__GIVEN DATA__.

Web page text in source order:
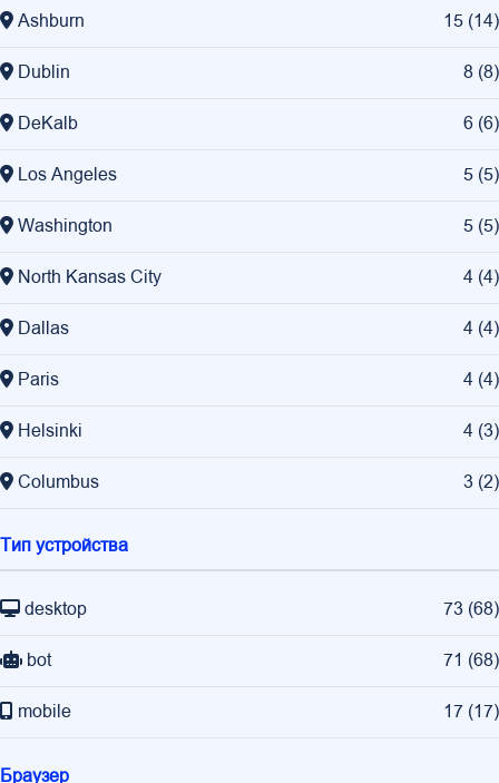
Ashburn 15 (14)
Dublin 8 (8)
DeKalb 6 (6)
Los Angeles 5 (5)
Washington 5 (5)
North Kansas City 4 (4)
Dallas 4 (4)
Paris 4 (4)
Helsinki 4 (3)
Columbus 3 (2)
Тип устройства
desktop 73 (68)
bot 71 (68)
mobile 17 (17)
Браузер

__TASK DIRECTIONS__. Repeat exactly the lines from the one containing "DeKalb 6 (6)" to the end of the records.

__THE COMPLETED TASK__.
DeKalb 6 (6)
Los Angeles 5 (5)
Washington 5 (5)
North Kansas City 4 (4)
Dallas 4 (4)
Paris 4 (4)
Helsinki 4 (3)
Columbus 3 (2)
Тип устройства
desktop 73 (68)
bot 71 (68)
mobile 17 (17)
Браузер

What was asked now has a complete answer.